Assigned task:
Which lines in the records below mention the word "will"? Copy each one out.

Dataset content:
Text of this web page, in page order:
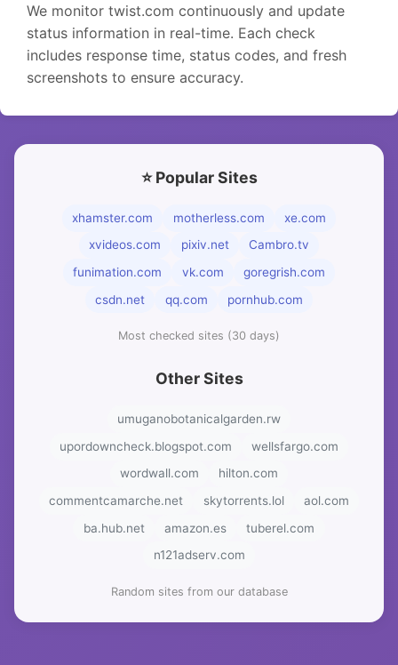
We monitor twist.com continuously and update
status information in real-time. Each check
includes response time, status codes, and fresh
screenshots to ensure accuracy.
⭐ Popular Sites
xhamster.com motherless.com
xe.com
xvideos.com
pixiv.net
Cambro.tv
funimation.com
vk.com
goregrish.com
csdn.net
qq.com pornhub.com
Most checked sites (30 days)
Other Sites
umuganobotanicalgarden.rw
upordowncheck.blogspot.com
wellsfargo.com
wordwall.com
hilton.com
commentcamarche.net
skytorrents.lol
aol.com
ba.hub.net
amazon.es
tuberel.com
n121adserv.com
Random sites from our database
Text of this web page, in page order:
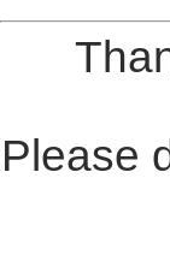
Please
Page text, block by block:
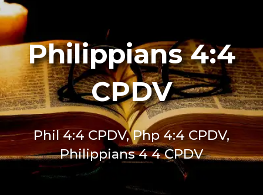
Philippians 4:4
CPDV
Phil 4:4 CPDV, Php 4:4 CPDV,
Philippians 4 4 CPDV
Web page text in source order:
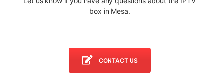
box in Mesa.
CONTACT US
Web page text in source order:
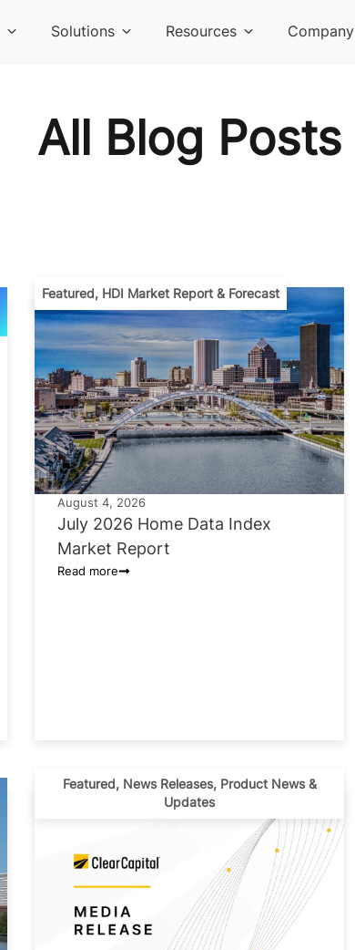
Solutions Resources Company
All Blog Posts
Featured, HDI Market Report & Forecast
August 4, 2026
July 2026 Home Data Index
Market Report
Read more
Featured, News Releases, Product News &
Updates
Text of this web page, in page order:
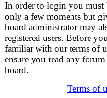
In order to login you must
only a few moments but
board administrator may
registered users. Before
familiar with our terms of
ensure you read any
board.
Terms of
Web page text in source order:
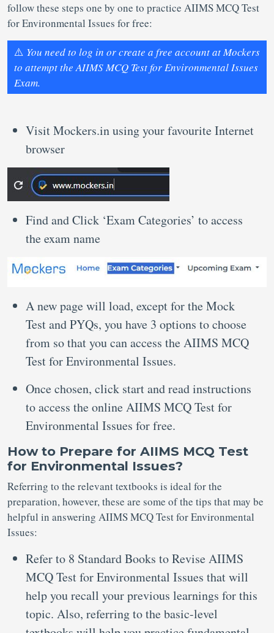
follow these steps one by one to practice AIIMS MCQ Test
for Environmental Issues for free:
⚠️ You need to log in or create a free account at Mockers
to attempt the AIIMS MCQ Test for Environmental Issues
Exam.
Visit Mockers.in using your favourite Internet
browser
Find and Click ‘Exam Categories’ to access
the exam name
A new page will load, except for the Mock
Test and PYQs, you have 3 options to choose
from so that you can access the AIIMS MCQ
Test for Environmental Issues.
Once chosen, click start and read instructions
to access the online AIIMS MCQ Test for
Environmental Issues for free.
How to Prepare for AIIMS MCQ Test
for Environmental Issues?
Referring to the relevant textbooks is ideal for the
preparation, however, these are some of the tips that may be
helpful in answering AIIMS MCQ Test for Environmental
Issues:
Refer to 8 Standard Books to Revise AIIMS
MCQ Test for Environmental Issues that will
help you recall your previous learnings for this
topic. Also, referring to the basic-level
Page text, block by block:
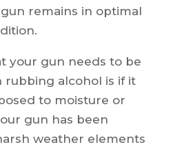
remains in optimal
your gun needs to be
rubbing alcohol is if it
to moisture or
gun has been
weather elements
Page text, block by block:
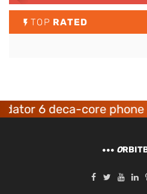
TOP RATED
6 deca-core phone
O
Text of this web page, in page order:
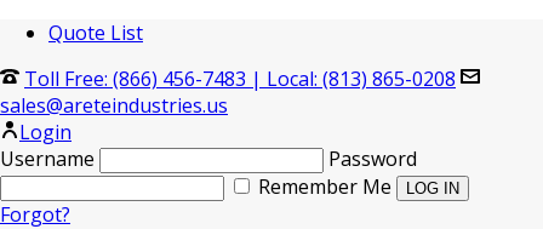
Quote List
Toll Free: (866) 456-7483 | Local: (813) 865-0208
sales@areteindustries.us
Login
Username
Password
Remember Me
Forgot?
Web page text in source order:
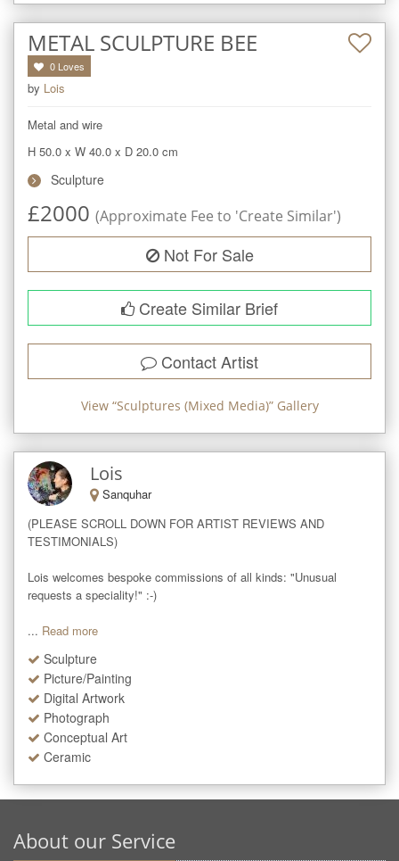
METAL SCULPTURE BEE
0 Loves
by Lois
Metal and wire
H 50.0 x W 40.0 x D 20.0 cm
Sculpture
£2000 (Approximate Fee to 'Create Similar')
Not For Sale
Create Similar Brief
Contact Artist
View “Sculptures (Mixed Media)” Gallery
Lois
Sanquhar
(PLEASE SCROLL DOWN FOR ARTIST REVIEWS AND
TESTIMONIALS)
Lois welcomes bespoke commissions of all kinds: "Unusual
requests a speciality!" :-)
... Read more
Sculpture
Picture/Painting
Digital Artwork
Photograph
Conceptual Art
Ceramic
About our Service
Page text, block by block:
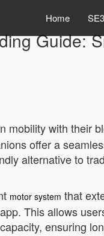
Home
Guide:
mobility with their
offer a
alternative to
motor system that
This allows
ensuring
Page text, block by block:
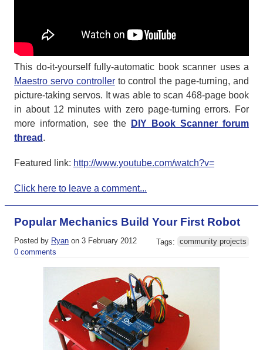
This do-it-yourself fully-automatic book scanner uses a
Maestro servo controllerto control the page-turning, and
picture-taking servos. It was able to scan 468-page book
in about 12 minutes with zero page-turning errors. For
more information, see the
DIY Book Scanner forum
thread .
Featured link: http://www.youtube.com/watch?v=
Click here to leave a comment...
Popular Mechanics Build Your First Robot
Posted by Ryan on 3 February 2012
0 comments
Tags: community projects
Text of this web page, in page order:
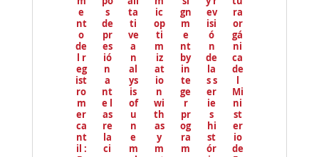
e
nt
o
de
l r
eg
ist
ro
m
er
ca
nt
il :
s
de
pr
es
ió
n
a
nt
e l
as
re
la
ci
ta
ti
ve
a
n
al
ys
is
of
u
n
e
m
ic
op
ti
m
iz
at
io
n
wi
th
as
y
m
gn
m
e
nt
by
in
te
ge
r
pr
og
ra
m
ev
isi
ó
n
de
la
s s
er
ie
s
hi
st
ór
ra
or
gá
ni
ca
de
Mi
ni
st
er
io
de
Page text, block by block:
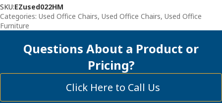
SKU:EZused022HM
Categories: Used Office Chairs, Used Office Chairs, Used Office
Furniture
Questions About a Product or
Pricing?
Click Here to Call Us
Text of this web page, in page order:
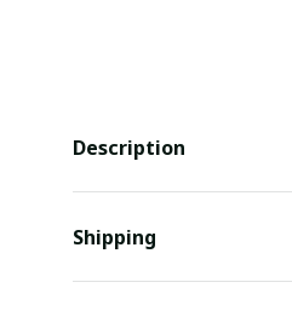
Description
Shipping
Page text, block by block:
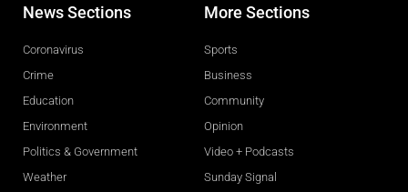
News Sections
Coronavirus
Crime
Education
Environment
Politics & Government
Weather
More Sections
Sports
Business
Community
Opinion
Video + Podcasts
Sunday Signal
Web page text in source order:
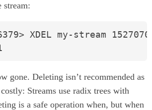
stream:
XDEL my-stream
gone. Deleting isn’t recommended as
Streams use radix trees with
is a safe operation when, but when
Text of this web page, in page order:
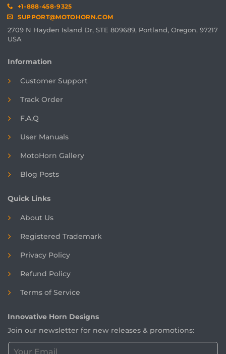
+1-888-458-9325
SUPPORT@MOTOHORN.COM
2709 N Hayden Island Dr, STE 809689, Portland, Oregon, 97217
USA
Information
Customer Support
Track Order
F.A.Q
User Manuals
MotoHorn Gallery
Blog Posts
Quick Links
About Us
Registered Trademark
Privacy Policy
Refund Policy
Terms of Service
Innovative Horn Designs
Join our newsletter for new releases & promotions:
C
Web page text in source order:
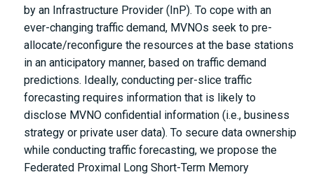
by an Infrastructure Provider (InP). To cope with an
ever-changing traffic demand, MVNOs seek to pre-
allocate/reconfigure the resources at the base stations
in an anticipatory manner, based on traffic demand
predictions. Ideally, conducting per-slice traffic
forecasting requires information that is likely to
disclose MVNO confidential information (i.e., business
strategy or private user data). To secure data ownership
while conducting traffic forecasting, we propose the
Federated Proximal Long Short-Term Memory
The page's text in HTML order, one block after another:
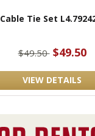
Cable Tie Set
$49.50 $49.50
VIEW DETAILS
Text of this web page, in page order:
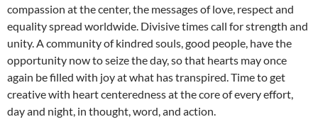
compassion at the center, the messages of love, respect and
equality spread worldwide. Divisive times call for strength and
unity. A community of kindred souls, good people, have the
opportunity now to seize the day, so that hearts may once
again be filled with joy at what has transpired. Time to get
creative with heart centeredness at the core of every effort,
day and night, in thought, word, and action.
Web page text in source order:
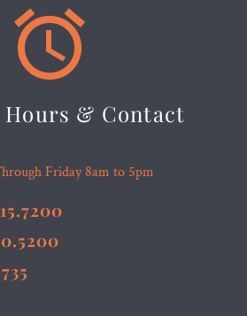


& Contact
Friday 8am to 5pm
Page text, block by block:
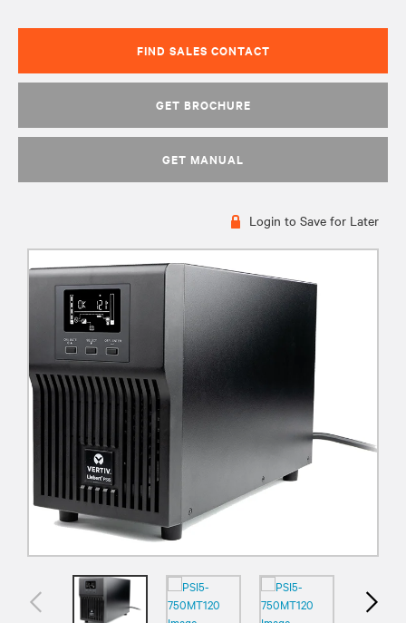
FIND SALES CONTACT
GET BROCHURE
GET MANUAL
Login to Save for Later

The completed task:
A new page will load, except for the Mock
MCQ Test for Environmental Issues that will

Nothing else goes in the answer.